> [WORK TO BE COMPLETED] Where the line containing "foxConda installer generation" appears in the records below, begin there and repeat each line exactly through the final one, dropping all pictures.

> [SOURCE DATA]
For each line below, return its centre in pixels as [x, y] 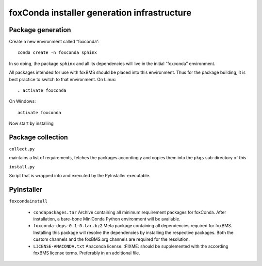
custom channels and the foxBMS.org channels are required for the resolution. [112, 239]
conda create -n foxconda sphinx [57, 53]
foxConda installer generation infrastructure [100, 13]
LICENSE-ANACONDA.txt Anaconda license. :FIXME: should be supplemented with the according [131, 246]
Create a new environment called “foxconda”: [54, 42]
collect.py [22, 149]
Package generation [40, 30]
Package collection [38, 137]
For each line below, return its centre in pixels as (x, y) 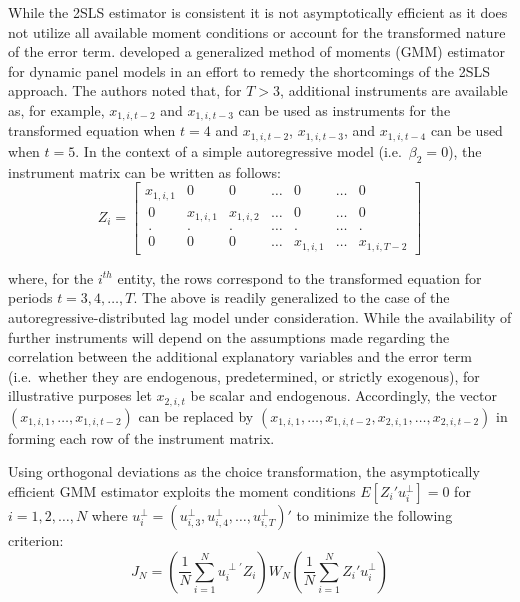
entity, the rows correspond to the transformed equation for (299, 277)
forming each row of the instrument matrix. (141, 437)
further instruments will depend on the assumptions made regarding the (229, 336)
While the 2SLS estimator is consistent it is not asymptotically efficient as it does (258, 12)
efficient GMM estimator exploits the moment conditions (182, 490)
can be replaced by (196, 415)
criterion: (36, 539)
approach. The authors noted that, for (125, 90)
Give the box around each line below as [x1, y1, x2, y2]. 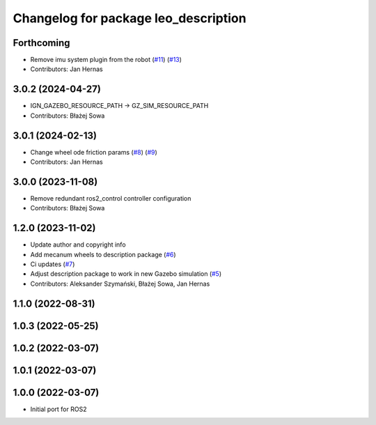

> [EXERCISE RESPONSE]
foxConda installer generation infrastructure [100, 13]
LICENSE-ANACONDA.txt Anaconda license. :FIXME: should be supplemented with the according [131, 246]
Create a new environment called “foxconda”: [54, 42]
collect.py [22, 149]
Package generation [40, 30]
Package collection [38, 137]
For each line below, return its centre in pixels as (x, y) 
entity, the rows correspond to the transformed equation for (299, 277)
forming each row of the instrument matrix. (141, 437)
further instruments will depend on the assumptions made regarding the (229, 336)
While the 2SLS estimator is consistent it is not asymptotically efficient as it does (258, 12)
efficient GMM estimator exploits the moment conditions (182, 490)
can be replaced by (196, 415)
criterion: (36, 539)
approach. The authors noted that, for (125, 90)
Give the box around each line below as [x1, y1, x2, y2]. 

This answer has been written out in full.